Ele murmurou o meu nome, fazendo-o soar lindo.

Muito mais tarde, acendi a lareira, empilhando ramos secos até o quarto brilhar com o tremeluzir das chamas. Não permiti que Joss se levantasse, de modo que ficou deitado com a cabeça de cabelos escuros apoiada nos braços, e eu senti que acompanhava todos os meus movimentos com o olhar.

Pus-me de pé, afastando-me do fogo. O cabelo caía-me, solto, ladeando-me o rosto, e tinha as faces quentes devido ao calor. A satisfação fazia-me sentir langorosa.

Joss perguntou:

- Temos de falar, não é?

- É.

- Arranja-me uma bebida.

- Que queres tomar?

- Um pouco de uísque. Está na cozinha, dentro do armário por cima do lava-loiças.

Fui buscar a garrafa e dois copos.

- Soda ou água?

- Soda. Tens um abre-latas pendurado num gancho. Encontrei o abre-latas e tirei a tampa à garrafa. Os meus gestos foram desajeitados e fi-la cair no chão, onde rolou, à maneira louca destes objectos, para um canto escuro. Fui apanhá-la e o meu olhar foi atraído por outro objecto, de pequenas dimensões, que brilhava quase oculto sob o armário do lava- loiças. Peguei nele e vi que era a cruz céltica de Andrea, a que a jovem usava ao pescoço, presa a uma tira de couro.

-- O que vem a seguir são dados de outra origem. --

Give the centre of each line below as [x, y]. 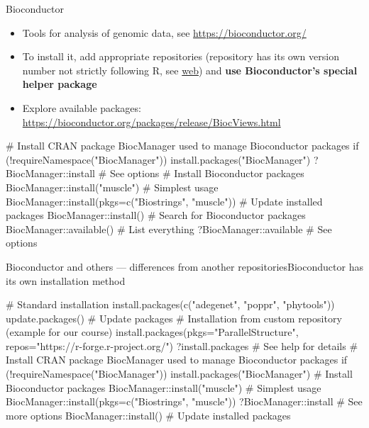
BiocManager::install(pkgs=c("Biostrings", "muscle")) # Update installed [164, 201]
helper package [60, 84]
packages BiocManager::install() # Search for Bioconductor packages [156, 215]
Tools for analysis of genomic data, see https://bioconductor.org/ [164, 32]
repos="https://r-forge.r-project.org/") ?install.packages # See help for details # [182, 345]
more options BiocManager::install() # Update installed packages [148, 415]
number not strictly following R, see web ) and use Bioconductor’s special [190, 70]
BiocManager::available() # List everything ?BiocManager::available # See [169, 229]
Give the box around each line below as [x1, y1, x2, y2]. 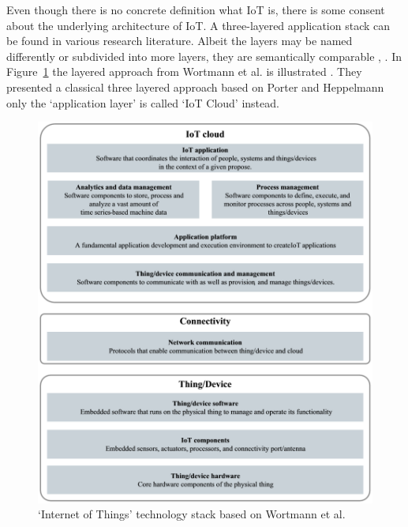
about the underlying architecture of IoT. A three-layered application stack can [6, 17, 391, 33]
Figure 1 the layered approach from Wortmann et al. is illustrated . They [6, 63, 362, 80]
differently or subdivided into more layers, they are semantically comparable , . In [6, 47, 402, 64]
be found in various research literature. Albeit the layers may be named [6, 32, 353, 49]
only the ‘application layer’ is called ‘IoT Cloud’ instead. [6, 94, 279, 111]
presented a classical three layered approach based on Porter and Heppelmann [6, 78, 384, 95]
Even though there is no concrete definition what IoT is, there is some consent [6, 2, 385, 17]
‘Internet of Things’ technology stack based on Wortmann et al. [38, 506, 346, 522]
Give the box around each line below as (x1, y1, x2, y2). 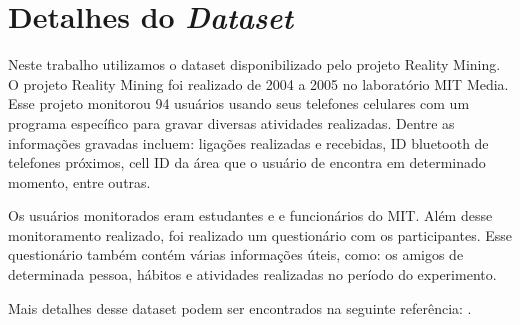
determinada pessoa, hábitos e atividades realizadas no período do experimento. (8, 264, 497, 285)
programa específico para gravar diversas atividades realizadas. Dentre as (8, 112, 455, 133)
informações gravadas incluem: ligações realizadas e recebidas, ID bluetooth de (8, 132, 489, 153)
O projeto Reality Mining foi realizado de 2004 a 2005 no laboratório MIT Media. (8, 73, 509, 94)
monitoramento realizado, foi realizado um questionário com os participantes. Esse (8, 224, 512, 245)
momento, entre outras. (8, 171, 151, 192)
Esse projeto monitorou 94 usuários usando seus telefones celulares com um (8, 93, 470, 114)
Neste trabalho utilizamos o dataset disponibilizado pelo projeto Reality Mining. (8, 54, 501, 75)
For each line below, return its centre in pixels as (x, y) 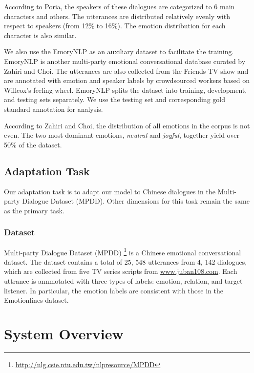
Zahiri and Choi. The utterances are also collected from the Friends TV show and (126, 71)
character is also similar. (40, 35)
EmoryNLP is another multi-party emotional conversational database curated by (125, 61)
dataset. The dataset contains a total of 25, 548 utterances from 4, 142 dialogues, (126, 261)
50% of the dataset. (33, 144)
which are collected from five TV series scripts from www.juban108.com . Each (121, 271)
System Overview (64, 333)
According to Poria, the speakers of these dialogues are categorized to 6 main (119, 6)
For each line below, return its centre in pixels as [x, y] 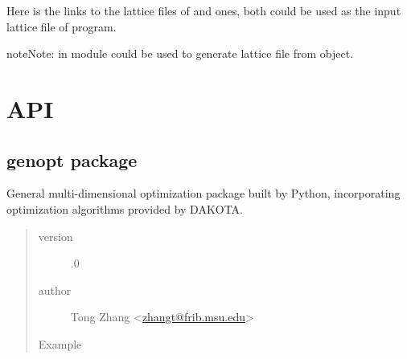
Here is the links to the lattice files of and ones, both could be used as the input [204, 10]
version [55, 236]
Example [60, 343]
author [55, 290]
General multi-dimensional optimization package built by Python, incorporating [203, 193]
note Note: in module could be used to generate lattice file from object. [180, 53]
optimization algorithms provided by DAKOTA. [125, 208]
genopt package [72, 159]

Segurei-a na mão. Servi as bebidas e levei-as para junto de Joss. Entreguei-lhe a dele e ajoelhei-me no chão, a seu lado.

Disse-lhe:

- Isto estava debaixo do lava-loiças.

E mostrei-lha.

O olho inchado dificultava-lhe a visão. Fazendo esforço fixou o objecto com os olhos semifechados.

- Que raio é isso?

- Pertence a Andrea.

Joss exclamou:

- Ora, que se dane! - E logo a seguir: - Sê simpática e arranja-me mais almofadas. Nunca conseguiria beber uísque deitado.

Apanhei algumas almofadas do chão e encostei-o a elas. Sentou-se muito a custo e deixou escapar um gemido involuntário.

- Estás bem?

- Estou, claro que sim. Onde foi que encontraste isso?

- Já te disse. No chão.

- Ela veio cá esta noite. Contou que fora ao cinema. Eu encontrava-me a trabalhar lá em baixo, a tentar acabar as prateleiras. Disse-lhe que estava ocupado, mas ela veio aqui para cima, como se não me tivesse escutado. Vim atrás dela e disse-lhe que fosse para casa. Mas ela não quis. Pediu uma bebida, tinha vontade de falar... sabes como são essas coisas.

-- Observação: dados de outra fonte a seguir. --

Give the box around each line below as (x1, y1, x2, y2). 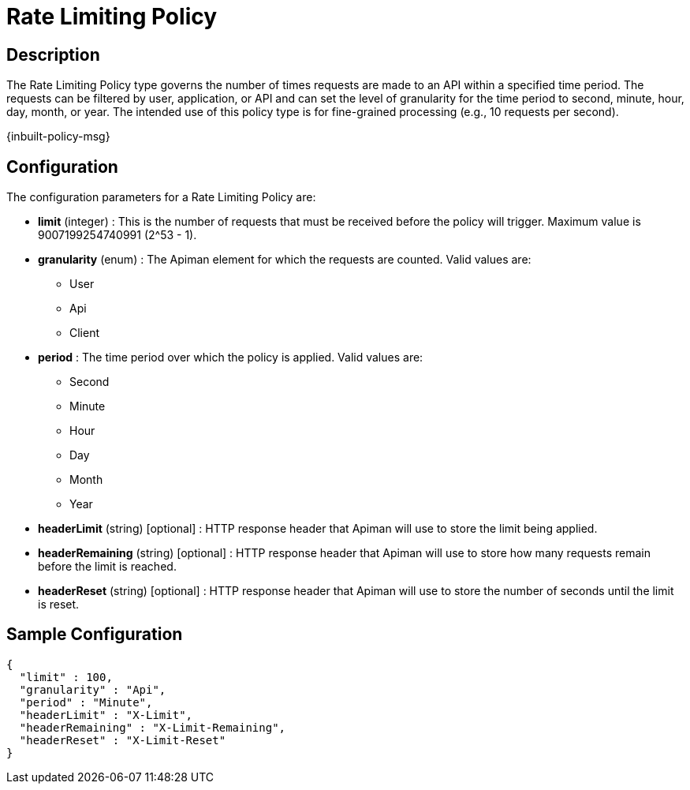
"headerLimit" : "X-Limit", (19, 708, 193, 721)
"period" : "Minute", (19, 695, 153, 709)
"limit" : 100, (19, 670, 113, 683)
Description (6, 44, 100, 65)
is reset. (38, 597, 80, 612)
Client (69, 326, 100, 340)
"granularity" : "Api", (19, 683, 166, 696)
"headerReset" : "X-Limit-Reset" (19, 733, 226, 747)
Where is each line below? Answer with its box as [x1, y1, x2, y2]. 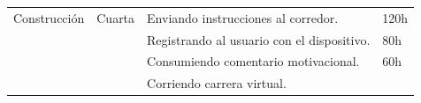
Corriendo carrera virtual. [147, 74, 287, 92]
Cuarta [96, 8, 135, 26]
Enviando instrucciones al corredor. [147, 8, 339, 26]
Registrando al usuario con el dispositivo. [147, 30, 371, 48]
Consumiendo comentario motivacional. [147, 52, 360, 70]
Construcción [13, 8, 85, 26]
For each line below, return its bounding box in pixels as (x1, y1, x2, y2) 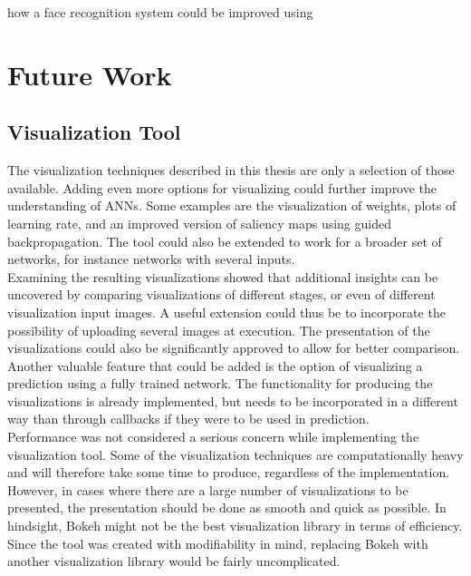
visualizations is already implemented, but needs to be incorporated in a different (7, 391, 458, 410)
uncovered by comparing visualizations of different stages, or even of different (7, 285, 436, 304)
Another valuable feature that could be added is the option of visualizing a (7, 356, 423, 375)
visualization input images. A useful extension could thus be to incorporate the (7, 302, 446, 321)
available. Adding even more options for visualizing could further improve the (7, 178, 437, 197)
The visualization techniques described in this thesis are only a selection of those (7, 161, 455, 180)
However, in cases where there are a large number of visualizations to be (7, 480, 409, 499)
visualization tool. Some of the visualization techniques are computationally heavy (7, 444, 464, 464)

- Ela já tinha estado aqui anteriormente.

- Já, uma vez. Uma manhã. Tive pena dela e ofereci-lhe uma chávena de café. Mas esta noite tinha que fazer; não me sobrava tempo nem sentia pena dela. Respondi-lhe que não me apetecia nenhuma bebida. Pedi-lhe que voltasse para casa. Foi então que ela declarou que não queria regressar a casa, todos a odiavam, ninguém lhe dirigia a palavra, eu era a única pessoa com quem podia conversar, que a compreendia.

- Talvez seja.

- Muito bem, é verdade que tinha pena dela. Em Boscarva, quando estava a trabalhar, costumava deixá-la ir para junto de mim atrapalhar-me, porque pouco mais podia fazer excepto agarrar nela e pô-la para fora da sala.

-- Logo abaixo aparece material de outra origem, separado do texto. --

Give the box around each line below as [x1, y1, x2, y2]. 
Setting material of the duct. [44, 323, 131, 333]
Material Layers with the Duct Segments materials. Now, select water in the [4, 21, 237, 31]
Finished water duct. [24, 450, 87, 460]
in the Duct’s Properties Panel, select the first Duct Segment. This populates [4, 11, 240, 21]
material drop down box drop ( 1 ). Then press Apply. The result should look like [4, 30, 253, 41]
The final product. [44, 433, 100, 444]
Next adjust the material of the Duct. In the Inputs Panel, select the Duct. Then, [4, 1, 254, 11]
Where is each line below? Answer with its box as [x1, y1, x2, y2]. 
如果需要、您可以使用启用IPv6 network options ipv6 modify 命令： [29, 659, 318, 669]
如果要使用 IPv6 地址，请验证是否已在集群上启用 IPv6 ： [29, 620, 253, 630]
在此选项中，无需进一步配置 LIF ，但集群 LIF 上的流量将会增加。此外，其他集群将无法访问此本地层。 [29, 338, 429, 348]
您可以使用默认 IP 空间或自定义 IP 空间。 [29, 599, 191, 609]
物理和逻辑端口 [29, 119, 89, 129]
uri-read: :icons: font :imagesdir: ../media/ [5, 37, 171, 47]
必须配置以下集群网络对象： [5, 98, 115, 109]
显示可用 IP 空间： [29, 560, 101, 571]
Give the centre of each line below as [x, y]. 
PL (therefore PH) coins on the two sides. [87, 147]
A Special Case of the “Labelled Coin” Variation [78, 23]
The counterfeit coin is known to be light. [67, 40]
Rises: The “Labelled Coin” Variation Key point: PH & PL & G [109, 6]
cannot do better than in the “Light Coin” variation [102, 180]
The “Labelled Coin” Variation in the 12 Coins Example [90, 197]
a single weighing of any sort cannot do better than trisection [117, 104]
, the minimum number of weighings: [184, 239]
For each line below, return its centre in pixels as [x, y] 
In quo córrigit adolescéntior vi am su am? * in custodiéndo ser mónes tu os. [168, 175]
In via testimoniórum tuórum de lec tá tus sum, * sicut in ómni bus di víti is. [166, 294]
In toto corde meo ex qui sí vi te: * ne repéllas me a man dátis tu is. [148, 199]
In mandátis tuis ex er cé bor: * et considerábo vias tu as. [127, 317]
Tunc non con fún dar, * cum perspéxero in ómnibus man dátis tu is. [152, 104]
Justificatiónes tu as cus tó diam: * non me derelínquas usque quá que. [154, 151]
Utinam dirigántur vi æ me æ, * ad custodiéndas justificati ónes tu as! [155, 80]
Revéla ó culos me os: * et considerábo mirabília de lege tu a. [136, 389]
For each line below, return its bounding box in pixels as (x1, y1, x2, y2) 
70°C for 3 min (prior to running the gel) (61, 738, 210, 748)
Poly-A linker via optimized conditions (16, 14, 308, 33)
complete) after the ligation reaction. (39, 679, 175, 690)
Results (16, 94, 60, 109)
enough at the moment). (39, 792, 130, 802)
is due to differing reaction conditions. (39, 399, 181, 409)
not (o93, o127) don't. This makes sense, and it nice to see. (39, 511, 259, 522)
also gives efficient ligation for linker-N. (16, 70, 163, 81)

- Fê-lo esta noite? Pô-la fora?

- Não exactamente. Mas acabei por me fartar da conversa idiota e da convicção perfeitamente inabalável de que eu estava pronto, disposto e ansioso a ir com ela para a cama, de modo que perdi a paciência e desenganei-a.

- Que aconteceu então?

- Que aconteceu então? Gritos, lágrimas, acusações, a histeria do costume. Fui submetido a toda a espécie de agressões. Sobretudo bofetadas. Foi então que recorri à minha força e pu-la a andar pelas escadas abaixo, atirando-lhe a gabardina e aquela sacola horrorosa que ela tem.

- Não a feriu?

- Não, não a feri. Mas acho que a assustei, porque foi-se imediatamente embora, barafustando até mais não poder. Ouvi-a descer ruidosamente as escadas com aquelas suas socas pavorosas, e nos últimos degraus deve ter escorregado porque chegou-me o som de um baque violento. Gritei para baixo, perguntando-lhe se se magoara, mas nessa altura senti-a correr para fora da loja e atirar com a porta atrás de si, o que me levou a calcular que estava bem.

- Poderia ter chocado contra alguma coisa? Ferido o rosto ao cair?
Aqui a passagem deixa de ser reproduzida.